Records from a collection
·····

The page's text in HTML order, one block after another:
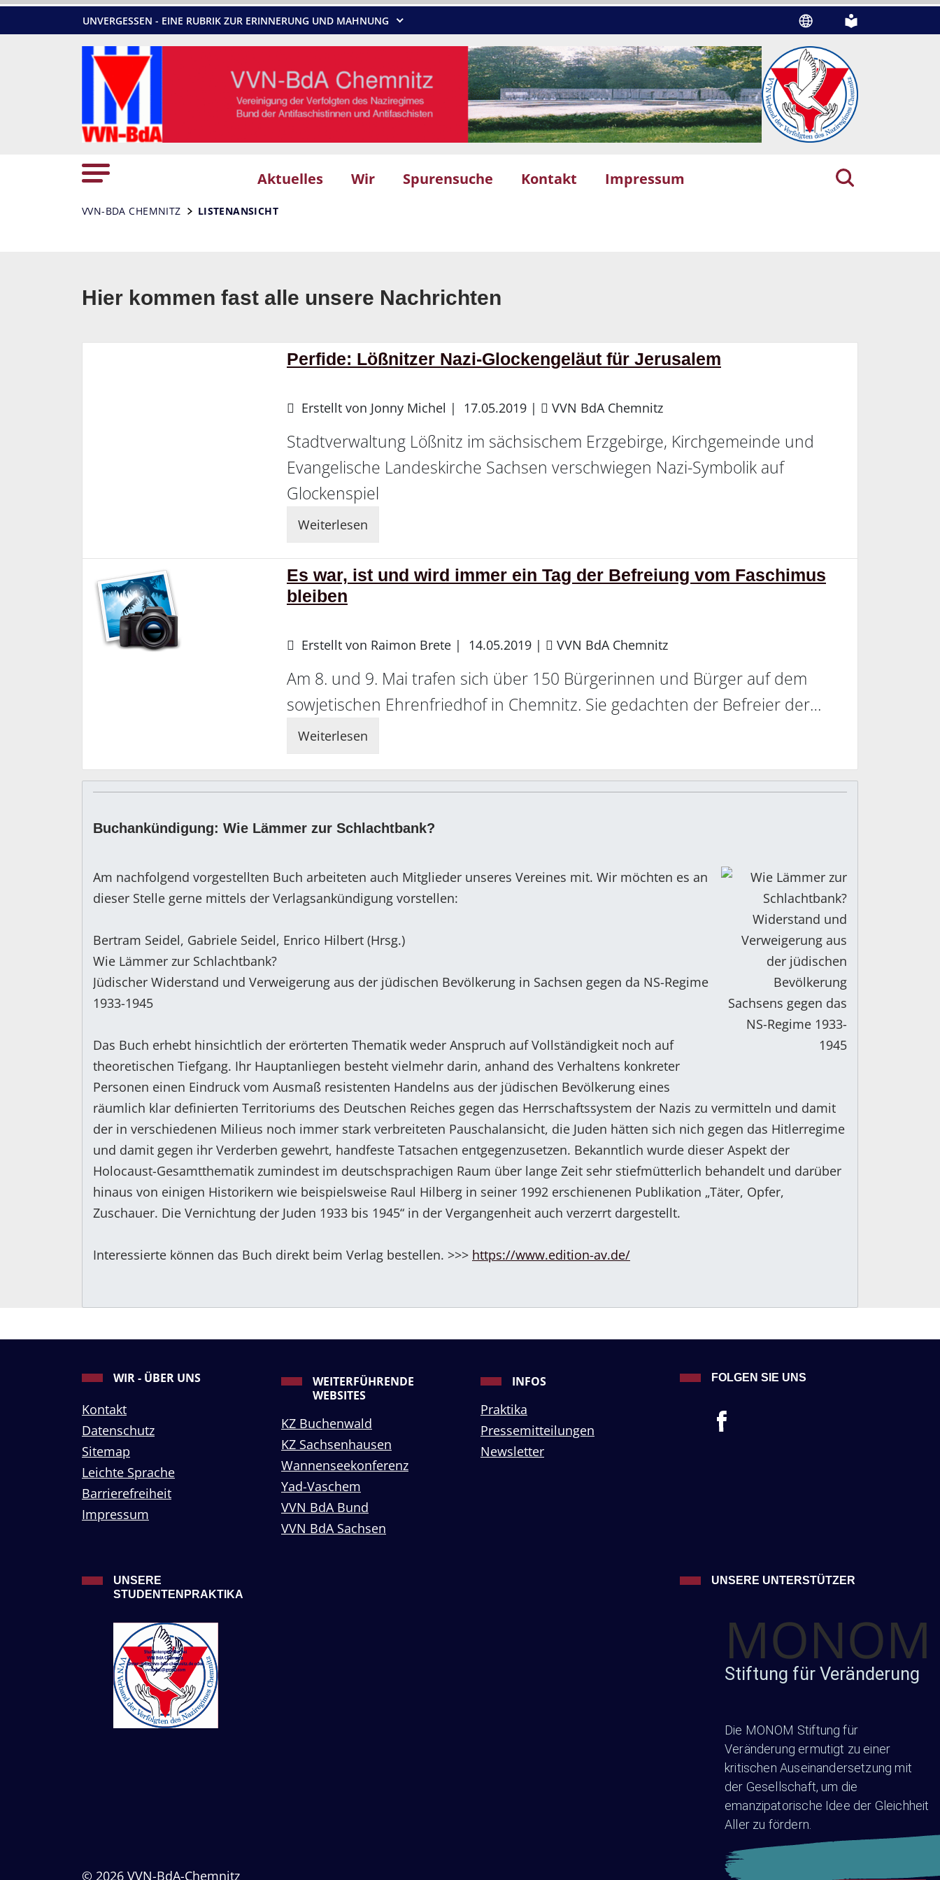
UNVERGESSEN - EINE RUBRIK ZUR ERINNERUNG UND MAHNUNG
Aktuelles Wir Spurensuche Kontakt Impressum
VVN-BDA CHEMNITZ LISTENANSICHT
Hier kommen fast alle unsere Nachrichten
Perfide: Lößnitzer Nazi-Glockengeläut für Jerusalem
Erstellt von Jonny Michel | 17.05.2019 | VVN BdA Chemnitz
Stadtverwaltung Lößnitz im sächsischem Erzgebirge, Kirchgemeinde und
Evangelische Landeskirche Sachsen verschwiegen Nazi-Symbolik auf
Glockenspiel
Weiterlesen
Es war, ist und wird immer ein Tag der Befreiung vom Faschimus
bleiben
Erstellt von Raimon Brete | 14.05.2019 | VVN BdA Chemnitz
Am 8. und 9. Mai trafen sich über 150 Bürgerinnen und Bürger auf dem
sowjetischen Ehrenfriedhof in Chemnitz. Sie gedachten der Befreier der…
Weiterlesen
Buchankündigung: Wie Lämmer zur Schlachtbank?
Am nachfolgend vorgestellten Buch arbeiteten auch Mitglieder unseres Vereines mit. Wir möchten es an
dieser Stelle gerne mittels der Verlagsankündigung vorstellen:
Bertram Seidel, Gabriele Seidel, Enrico Hilbert (Hrsg.)
Wie Lämmer zur Schlachtbank?
Jüdischer Widerstand und Verweigerung aus der jüdischen Bevölkerung in Sachsen gegen da NS-Regime
1933-1945
Das Buch erhebt hinsichtlich der erörterten Thematik weder Anspruch auf Vollständigkeit noch auf
theoretischen Tiefgang. Ihr Hauptanliegen besteht vielmehr darin, anhand des Verhaltens konkreter
Personen einen Eindruck vom Ausmaß resistenten Handelns aus der jüdischen Bevölkerung eines
räumlich klar definierten Territoriums des Deutschen Reiches gegen das Herrschaftssystem der Nazis zu vermitteln und damit
der in verschiedenen Milieus noch immer stark verbreiteten Pauschalansicht, die Juden hätten sich nich gegen das Hitlerregime
und damit gegen ihr Verderben gewehrt, handfeste Tatsachen entgegenzusetzen. Bekanntlich wurde dieser Aspekt der
Holocaust-Gesamtthematik zumindest im deutschsprachigen Raum über lange Zeit sehr stiefmütterlich behandelt und darüber
hinaus von einigen Historikern wie beispielsweise Raul Hilberg in seiner 1992 erschienenen Publikation „Täter, Opfer,
Zuschauer. Die Vernichtung der Juden 1933 bis 1945“ in der Vergangenheit auch verzerrt dargestellt.
Interessierte können das Buch direkt beim Verlag bestellen. >>> https://www.edition-av.de/
WIR - ÜBER UNS
Kontakt
Datenschutz
Sitemap
Leichte Sprache
Barrierefreiheit
Impressum
WEITERFÜHRENDE
WEBSITES
KZ Buchenwald
KZ Sachsenhausen
Wannenseekonferenz
Yad-Vaschem
VVN BdA Bund
VVN BdA Sachsen
INFOS
Praktika
Pressemitteilungen
Newsletter
FOLGEN SIE UNS
UNSERE
STUDENTENPRAKTIKA
UNSERE UNTERSTÜTZER
MONOM
Stiftung für Veränderung
Die MONOM Stiftung für
Veränderung ermutigt zu einer
kritischen Auseinandersetzung mit
der Gesellschaft, um die
emanzipatorische Idee der Gleichheit
Aller zu fördern.
© 2026 VVN-BdA-Chemnitz

·····

— What to produce —
Output these and nothing else: the lines from the one holding "VVN BdA Sachsen" through the final line of the entries above, exactly as they appear.

— Expected answer —
VVN BdA Sachsen
INFOS
Praktika
Pressemitteilungen
Newsletter
FOLGEN SIE UNS
UNSERE
STUDENTENPRAKTIKA
UNSERE UNTERSTÜTZER
MONOM
Stiftung für Veränderung
Die MONOM Stiftung für
Veränderung ermutigt zu einer
kritischen Auseinandersetzung mit
der Gesellschaft, um die
emanzipatorische Idee der Gleichheit
Aller zu fördern.
© 2026 VVN-BdA-Chemnitz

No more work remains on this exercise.